“Pneumatics!” repeated old Coney, taking time to digest the word. “Don’t you think, parson, that’s more in the department of the Astronomer Royal?”
One required a respite after the whistle-hunt. I put my back against the wall in the large room, and watched the different sets of long tails, then pulling fiercely at “Oranges and Lemons.” Mrs.
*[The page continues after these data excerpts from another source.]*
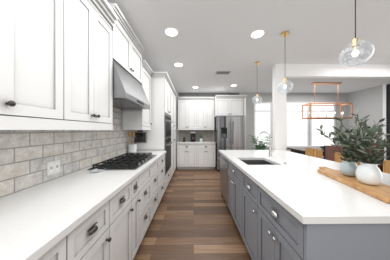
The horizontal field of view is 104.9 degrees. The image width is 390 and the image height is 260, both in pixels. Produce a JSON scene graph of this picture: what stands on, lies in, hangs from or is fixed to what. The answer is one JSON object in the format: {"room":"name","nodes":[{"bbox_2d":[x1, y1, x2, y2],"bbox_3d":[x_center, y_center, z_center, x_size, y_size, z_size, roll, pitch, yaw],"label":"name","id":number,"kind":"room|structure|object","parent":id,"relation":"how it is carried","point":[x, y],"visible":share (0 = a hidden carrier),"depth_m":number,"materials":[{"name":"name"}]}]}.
{"room":"kitchen","nodes":[
{"label":"kitchen","id":0,"kind":"room"},
{"bbox_2d":[1,166,89,197],"bbox_3d":[-1.288,-0.030,1.372,0.152,2.740,8.770,0,0,-1],"label":"wall","id":1,"kind":"structure","parent":0,"point":[41,183],"depth_m":1.17,"materials":[{"name":"grey tile"}]},
{"bbox_2d":[0,0,75,129],"bbox_3d":[-1.027,-0.541,0.648,0.353,1.082,0.772,0,0,-1],"label":"upper cabinet","id":2,"kind":"object","parent":1,"relation":"attached to","point":[56,64],"depth_m":0.82,"materials":[{"name":"white wood"}]},
{"bbox_2d":[0,107,133,197],"bbox_3d":[-1.211,0.029,1.312,0.001,0.779,3.447,0,0,-1],"label":"backsplash","id":3,"kind":"structure","parent":1,"relation":"attached to","point":[26,156],"depth_m":1.26,"materials":[{"name":"tile"}]},
{"bbox_2d":[47,160,59,175],"bbox_3d":[-1.205,0.320,1.283,0.007,0.110,0.120,0,0,-1],"label":"electrical outlet","id":4,"kind":"object","parent":3,"relation":"attached to","point":[53,167],"visible":1,"depth_m":1.28,"materials":[{"name":"white plastic"}]},
{"bbox_2d":[76,0,112,129],"bbox_3d":[-1.033,-0.541,1.243,0.353,1.082,0.650,0,0,-1],"label":"upper cabinet","id":5,"kind":"object","parent":1,"relation":"attached to","point":[94,33],"depth_m":1.27,"materials":[{"name":"white wood"}]},
{"bbox_2d":[109,3,143,83],"bbox_3d":[-1.025,-1.040,2.020,0.384,0.590,0.895,0,0,-1],"label":"upper cabinet","id":6,"kind":"object","parent":1,"relation":"attached to","point":[128,49],"visible":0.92,"depth_m":1.89,"materials":[{"name":"white wood"}]},
{"bbox_2d":[113,60,149,108],"bbox_3d":[-0.975,-0.538,2.021,0.484,0.403,0.891,0,0,-1],"label":"range hood","id":7,"kind":"object","parent":1,"relation":"attached to","point":[128,91],"visible":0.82,"depth_m":1.79,"materials":[{"name":"silver metal"}]},
{"bbox_2d":[121,60,152,129],"bbox_3d":[-1.028,-0.580,2.724,0.392,1.160,0.502,0,0,-1],"label":"upper cabinet","id":8,"kind":"object","parent":1,"relation":"attached to","point":[135,119],"visible":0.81,"depth_m":2.48,"materials":[{"name":"white wood"}]},
{"bbox_2d":[134,130,146,142],"bbox_3d":[-1.059,0.129,2.909,0.260,0.253,0.042,0,0,-1],"label":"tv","id":9,"kind":"object","parent":8,"relation":"attached to","point":[141,137],"visible":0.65,"depth_m":2.89,"materials":[{"name":"black metal"}]},
{"bbox_2d":[133,166,251,259],"bbox_3d":[2.315,1.370,1.483,7.660,0.060,8.920,0,0,-1],"label":"floor","id":10,"kind":"structure","parent":0,"point":[192,219],"depth_m":2.10,"materials":[{"name":"brown wood"}]},
{"bbox_2d":[40,223,83,259],"bbox_3d":[-0.889,0.900,0.334,0.622,0.880,0.803,0,0,-1],"label":"base cabinet","id":11,"kind":"object","parent":10,"relation":"on","point":[72,248],"depth_m":0.71,"materials":[{"name":"white wood"}]},
{"bbox_2d":[84,199,115,259],"bbox_3d":[-0.895,0.900,0.849,0.622,0.880,0.459,0,0,-1],"label":"base cabinet","id":12,"kind":"object","parent":10,"relation":"on","point":[99,231],"depth_m":0.95,"materials":[{"name":"white wood"}]},
{"bbox_2d":[0,151,165,259],"bbox_3d":[-0.887,0.440,1.315,0.647,0.040,3.448,0,0,-1],"label":"countertop","id":13,"kind":"structure","parent":12,"relation":"on","point":[33,219],"depth_m":0.82,"materials":[{"name":"white stone"}]},
{"bbox_2d":[91,168,105,171],"bbox_3d":[-0.985,0.411,1.530,0.116,0.015,0.163,0,0,-1],"label":"spoon rest","id":14,"kind":"object","parent":13,"relation":"on","point":[96,170],"visible":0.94,"depth_m":1.52,"materials":[{"name":"white ceramic"}]},
{"bbox_2d":[88,153,156,169],"bbox_3d":[-0.875,0.394,2.021,0.500,0.050,0.910,0,0,-1],"label":"cooktop","id":15,"kind":"object","parent":13,"relation":"in","point":[130,161],"visible":1,"depth_m":1.79,"materials":[{"name":"black metal"}]},
{"bbox_2d":[128,131,137,152],"bbox_3d":[-1.125,0.218,2.709,0.148,0.400,0.144,0,0,-1],"label":"utensil crock","id":16,"kind":"object","parent":13,"relation":"on","point":[132,148],"visible":0.96,"depth_m":2.67,"materials":[{"name":"white ceramic"}]},
{"bbox_2d":[116,179,135,259],"bbox_3d":[-0.898,0.900,1.205,0.622,0.880,0.484,0,0,-1],"label":"base cabinet","id":17,"kind":"object","parent":10,"relation":"on","point":[126,201],"depth_m":1.31,"materials":[{"name":"white wood"}]},
{"bbox_2d":[136,175,139,251],"bbox_3d":[-0.901,0.900,1.452,0.622,0.880,0.238,0,0,-1],"label":"base cabinet","id":18,"kind":"object","parent":10,"relation":"on","point":[137,176],"depth_m":1.54,"materials":[{"name":"white wood"}]},
{"bbox_2d":[140,167,151,243],"bbox_3d":[-0.904,0.900,1.768,0.622,0.880,0.505,0,0,-1],"label":"base cabinet","id":19,"kind":"object","parent":10,"relation":"on","point":[146,179],"depth_m":1.80,"materials":[{"name":"white wood"}]},
{"bbox_2d":[134,76,173,189],"bbox_3d":[-0.917,0.127,3.471,0.631,2.425,0.855,0,0,-1],"label":"tall cabinet","id":20,"kind":"object","parent":10,"relation":"on","point":[161,134],"depth_m":3.05,"materials":[{"name":"white wood"}]},
{"bbox_2d":[152,159,159,217],"bbox_3d":[-0.909,0.900,2.245,0.622,0.880,0.450,0,0,-1],"label":"base cabinet","id":21,"kind":"object","parent":10,"relation":"on","point":[155,166],"depth_m":2.30,"materials":[{"name":"white wood"}]},
{"bbox_2d":[160,155,164,200],"bbox_3d":[-0.914,0.900,2.754,0.622,0.880,0.568,0,0,-1],"label":"base cabinet","id":22,"kind":"object","parent":10,"relation":"on","point":[162,157],"depth_m":2.78,"materials":[{"name":"white wood"}]},
{"bbox_2d":[174,96,176,170],"bbox_3d":[-0.926,0.127,4.407,0.631,2.425,1.129,0,0,-1],"label":"tall cabinet","id":23,"kind":"object","parent":10,"relation":"on","point":[174,96],"depth_m":4.60,"materials":[{"name":"white wood"}]},
{"bbox_2d":[177,145,196,168],"bbox_3d":[-0.252,0.900,5.319,0.703,0.880,0.592,0,0,-1],"label":"base cabinet","id":24,"kind":"object","parent":10,"relation":"on","point":[196,155],"depth_m":5.03,"materials":[{"name":"white wood"}]},
{"bbox_2d":[177,141,215,144],"bbox_3d":[0.042,0.440,5.309,1.290,0.040,0.617,0,0,-1],"label":"countertop","id":25,"kind":"structure","parent":24,"relation":"on","point":[180,142],"depth_m":5.03,"materials":[{"name":"white stone"}]},
{"bbox_2d":[190,132,194,141],"bbox_3d":[-0.074,0.238,5.429,0.180,0.360,0.220,0,0,-1],"label":"coffee maker","id":26,"kind":"object","parent":25,"relation":"on","point":[192,136],"visible":1,"depth_m":5.45,"materials":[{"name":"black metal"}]},
{"bbox_2d":[197,145,214,168],"bbox_3d":[0.335,0.900,5.325,0.703,0.880,0.592,0,0,-1],"label":"base cabinet","id":27,"kind":"object","parent":10,"relation":"on","point":[205,153],"depth_m":5.04,"materials":[{"name":"white wood"}]},
{"bbox_2d":[214,116,244,170],"bbox_3d":[1.168,0.450,5.200,0.900,1.780,0.818,0,0,-1],"label":"fridge","id":28,"kind":"object","parent":10,"relation":"on","point":[229,132],"visible":0.65,"depth_m":4.85,"materials":[{"name":"silver metal"}]},
{"bbox_2d":[244,98,245,149],"bbox_3d":[1.649,0.140,5.275,0.037,2.400,0.717,0,0,-1],"label":"panel","id":29,"kind":"object","parent":10,"relation":"on","point":[245,119],"visible":0.21,"depth_m":4.92,"materials":[{"name":"white wood"}]},
{"bbox_2d":[248,135,271,149],"bbox_3d":[2.190,0.748,4.960,0.848,1.184,0.906,0,0,-1],"label":"palm","id":30,"kind":"object","parent":10,"relation":"on","point":[261,145],"visible":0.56,"depth_m":4.93,"materials":[{"name":"green plant"}]},
{"bbox_2d":[272,64,285,150],"bbox_3d":[1.820,-0.029,3.238,0.235,2.739,0.120,0,0,-1],"label":"column","id":31,"kind":"structure","parent":10,"relation":"on","point":[278,114],"depth_m":3.18,"materials":[{"name":"white paint"}]},
{"bbox_2d":[218,154,389,259],"bbox_3d":[1.139,0.898,1.947,1.324,0.884,2.410,0,0,-1],"label":"kitchen island","id":32,"kind":"object","parent":10,"relation":"on","point":[268,231],"depth_m":0.95,"materials":[{"name":"grey wood"}]},
{"bbox_2d":[219,150,309,157],"bbox_3d":[1.178,0.438,2.727,1.350,0.035,0.870,0,0,-1],"label":"island countertop","id":33,"kind":"structure","parent":32,"relation":"on","point":[229,153],"depth_m":2.57,"materials":[{"name":"white stone"}]},
{"bbox_2d":[256,131,275,155],"bbox_3d":[1.124,0.219,2.398,0.305,0.400,0.087,0,0,-1],"label":"faucet","id":34,"kind":"object","parent":33,"relation":"on","point":[270,149],"visible":1,"depth_m":2.39,"materials":[{"name":"silver metal"}]},
{"bbox_2d":[266,158,340,165],"bbox_3d":[1.455,0.438,2.055,0.810,0.035,0.480,0,0,-1],"label":"island countertop","id":35,"kind":"structure","parent":32,"relation":"on","point":[277,161],"depth_m":1.94,"materials":[{"name":"white stone"}]},
{"bbox_2d":[238,166,389,221],"bbox_3d":[1.192,0.438,1.272,1.350,0.035,1.080,0,0,-1],"label":"island countertop","id":36,"kind":"structure","parent":32,"relation":"on","point":[310,194],"depth_m":0.96,"materials":[{"name":"white stone"}]},
{"bbox_2d":[317,167,389,202],"bbox_3d":[1.279,0.403,1.212,0.230,0.032,0.780,0,0,11],"label":"serving board","id":37,"kind":"object","parent":36,"relation":"on","point":[381,191],"visible":0.88,"depth_m":1.05,"materials":[{"name":"brown wood"}]},
{"bbox_2d":[316,115,386,176],"bbox_3d":[1.297,0.135,1.273,0.447,0.503,0.446,0,0,-1],"label":"vase","id":38,"kind":"object","parent":37,"relation":"on","point":[349,166],"visible":0.65,"depth_m":1.25,"materials":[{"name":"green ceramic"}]},
{"bbox_2d":[329,107,389,184],"bbox_3d":[1.251,0.107,1.070,0.456,0.561,0.484,0,0,-1],"label":"vase","id":39,"kind":"object","parent":37,"relation":"on","point":[368,171],"visible":1,"depth_m":1.05,"materials":[{"name":"white ceramic"}]},
{"bbox_2d":[305,148,322,158],"bbox_3d":[2.122,0.854,2.921,0.493,0.975,0.472,0,0,-1],"label":"bar stool","id":40,"kind":"object","parent":10,"relation":"on","point":[317,153],"visible":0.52,"depth_m":2.94,"materials":[{"name":"brown wood"}]},
{"bbox_2d":[287,148,359,155],"bbox_3d":[3.905,0.958,4.469,1.800,0.765,0.900,0,0,-1],"label":"dining table","id":41,"kind":"object","parent":10,"relation":"on","point":[299,150],"visible":0.12,"depth_m":4.44,"materials":[{"name":"brown wood"}]},
{"bbox_2d":[324,145,344,160],"bbox_3d":[3.411,0.860,3.894,0.480,0.960,0.480,0,0,-1],"label":"dining chair","id":42,"kind":"object","parent":10,"relation":"on","point":[329,155],"visible":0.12,"depth_m":3.66,"materials":[{"name":"brown wood"}]},
{"bbox_2d":[335,152,359,165],"bbox_3d":[2.129,0.854,2.271,0.493,0.975,0.472,0,0,-1],"label":"bar stool","id":43,"kind":"object","parent":10,"relation":"on","point":[337,159],"visible":0.1,"depth_m":2.42,"materials":[{"name":"brown wood"}]},
{"bbox_2d":[362,145,382,171],"bbox_3d":[4.361,0.860,3.904,0.480,0.960,0.480,0,0,-1],"label":"dining chair","id":44,"kind":"object","parent":10,"relation":"on","point":[378,165],"visible":0.06,"depth_m":3.67,"materials":[{"name":"brown wood"}]},
{"bbox_2d":[383,160,389,173],"bbox_3d":[2.135,0.854,1.641,0.493,0.975,0.472,0,0,-1],"label":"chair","id":45,"kind":"object","parent":10,"relation":"on","point":[386,167],"visible":0.12,"depth_m":1.81,"materials":[{"name":"brown wood"}]},
{"bbox_2d":[107,0,389,92],"bbox_3d":[2.315,-1.440,1.483,7.660,0.080,8.920,0,0,-1],"label":"ceiling","id":46,"kind":"structure","parent":0,"point":[208,41],"depth_m":2.32,"materials":[{"name":"grey paint"}]},
{"bbox_2d":[164,27,178,36],"bbox_3d":[-0.335,-1.395,2.140,0.200,0.007,0.200,0,0,-1],"label":"recessed light","id":47,"kind":"object","parent":46,"relation":"in","point":[171,31],"visible":1,"depth_m":2.12,"materials":[{"name":"white plastic"}]},
{"bbox_2d":[174,63,182,66],"bbox_3d":[-0.352,-1.395,3.213,0.200,0.007,0.200,0,0,-1],"label":"recessed light","id":48,"kind":"object","parent":46,"relation":"in","point":[178,64],"visible":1,"depth_m":3.19,"materials":[{"name":"white"}]},
{"bbox_2d":[216,71,230,73],"bbox_3d":[0.681,-1.395,3.659,0.340,0.008,0.180,0,0,-1],"label":"ceiling vent","id":49,"kind":"object","parent":46,"relation":"in","point":[222,72],"visible":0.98,"depth_m":3.63,"materials":[{"name":"grey metal"}]},
{"bbox_2d":[252,62,261,104],"bbox_3d":[1.289,-0.961,3.113,0.200,0.876,0.200,0,0,-1],"label":"pendant light","id":50,"kind":"object","parent":46,"relation":"hanging from","point":[257,95],"visible":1,"depth_m":3.10,"materials":[{"name":"clear glass"}]},
{"bbox_2d":[250,29,264,37],"bbox_3d":[0.911,-1.395,2.185,0.200,0.007,0.200,0,0,-1],"label":"recessed light","id":51,"kind":"object","parent":46,"relation":"in","point":[259,33],"visible":1,"depth_m":2.17,"materials":[{"name":"white"}]},
{"bbox_2d":[277,31,292,93],"bbox_3d":[1.298,-0.961,2.163,0.200,0.876,0.200,0,0,-1],"label":"pendant light","id":52,"kind":"object","parent":46,"relation":"hanging from","point":[284,34],"visible":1,"depth_m":2.15,"materials":[{"name":"clear glass"}]},
{"bbox_2d":[302,82,352,118],"bbox_3d":[3.906,-0.867,4.459,1.232,1.065,0.352,0,0,-1],"label":"chandelier","id":53,"kind":"object","parent":46,"relation":"hanging from","point":[326,117],"visible":0.92,"depth_m":4.42,"materials":[{"name":"orange metal"}]},
{"bbox_2d":[286,64,389,78],"bbox_3d":[3.883,-1.270,3.259,3.886,0.259,0.120,0,0,-1],"label":"beam","id":54,"kind":"structure","parent":46,"relation":"attached to","point":[379,71],"depth_m":3.19,"materials":[{"name":"white paint"}]},
{"bbox_2d":[338,0,373,66],"bbox_3d":[1.308,-0.961,1.223,0.200,0.876,0.200,0,0,-1],"label":"pendant light","id":55,"kind":"object","parent":46,"relation":"hanging from","point":[355,45],"visible":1,"depth_m":1.21,"materials":[{"name":"clear glass"}]},
{"bbox_2d":[176,93,347,165],"bbox_3d":[2.348,-0.030,5.718,7.210,2.740,0.152,0,0,-1],"label":"wall","id":56,"kind":"structure","parent":0,"point":[319,97],"depth_m":5.65,"materials":[{"name":"grey paint"}]},
{"bbox_2d":[179,130,212,140],"bbox_3d":[0.039,0.210,5.619,1.290,0.417,0.001,0,0,-1],"label":"backsplash","id":57,"kind":"structure","parent":56,"relation":"attached to","point":[207,135],"depth_m":5.62,"materials":[{"name":"tile"}]},
{"bbox_2d":[178,97,214,129],"bbox_3d":[0.041,-0.580,5.434,1.290,1.160,0.367,0,0,-1],"label":"upper cabinet","id":58,"kind":"object","parent":56,"relation":"attached to","point":[195,113],"visible":1,"depth_m":5.29,"materials":[{"name":"white wood"}]},
{"bbox_2d":[214,95,246,117],"bbox_3d":[1.209,-0.810,5.301,1.037,0.700,0.657,0,0,-1],"label":"upper cabinet","id":59,"kind":"object","parent":56,"relation":"attached to","point":[228,105],"visible":1,"depth_m":5.02,"materials":[{"name":"white wood"}]},
{"bbox_2d":[253,102,271,146],"bbox_3d":[2.544,-0.200,5.614,0.720,1.700,0.060,0,0,-1],"label":"window","id":60,"kind":"structure","parent":56,"relation":"in","point":[262,116],"depth_m":5.64,"materials":[{"name":"white glass"}]},
{"bbox_2d":[286,102,309,146],"bbox_3d":[3.834,-0.200,5.627,0.940,1.700,0.060,0,0,-1],"label":"window","id":61,"kind":"structure","parent":56,"relation":"in","point":[297,130],"depth_m":5.65,"materials":[{"name":"white glass"}]},
{"bbox_2d":[310,102,334,146],"bbox_3d":[4.804,-0.200,5.636,1.000,1.700,0.060,0,0,-1],"label":"window","id":62,"kind":"structure","parent":56,"relation":"in","point":[317,139],"depth_m":5.66,"materials":[{"name":"white glass"}]},
{"bbox_2d":[348,84,389,168],"bbox_3d":[5.917,-0.030,1.369,0.160,2.740,8.620,0,0,-1],"label":"wall","id":63,"kind":"structure","parent":0,"point":[373,103],"depth_m":4.88,"materials":[{"name":"grey paint"}]}
]}
Hill and Maria Lease sat side by side on one of the benches, both looking as sad as might be, their memories, no doubt, buried in the past. Maria Lease had never, so to say, worn a smiling countenance since the dreadful end of Daniel Ferrar.
A commotion! Half-a-dozen of the “lemons,” pulling too fiercely, had come to grief on the ground. Maria went to the rescue.
“I was just thinking of poor David, sir,” Mrs. Hill said to me, with a sigh. “How he would have enjoyed this scene: so merry and bright!”
“But he is in a brighter scene than this, you know.”
“Yes, Master Johnny, I do know it,” she said, tears trickling slowly down her cheeks. “Where he is, all things are beautiful.”
In her palmy days Mrs. Todhetley used to sing a song, of which this was the first verse:—
“All that’s bright must fade,
The brightest still the fleetest;
All that’s sweet was made
But to be lost when sweetest.”
Mrs. Hill’s words brought this song to my memory, and with it the damping reminder that nothing lasts in this world, whether of pleasure or brightness. All things must fade, or die: but in that better life to come they will last for ever. And David had entered upon it.
“Now, where’s that senseless little Nettie?”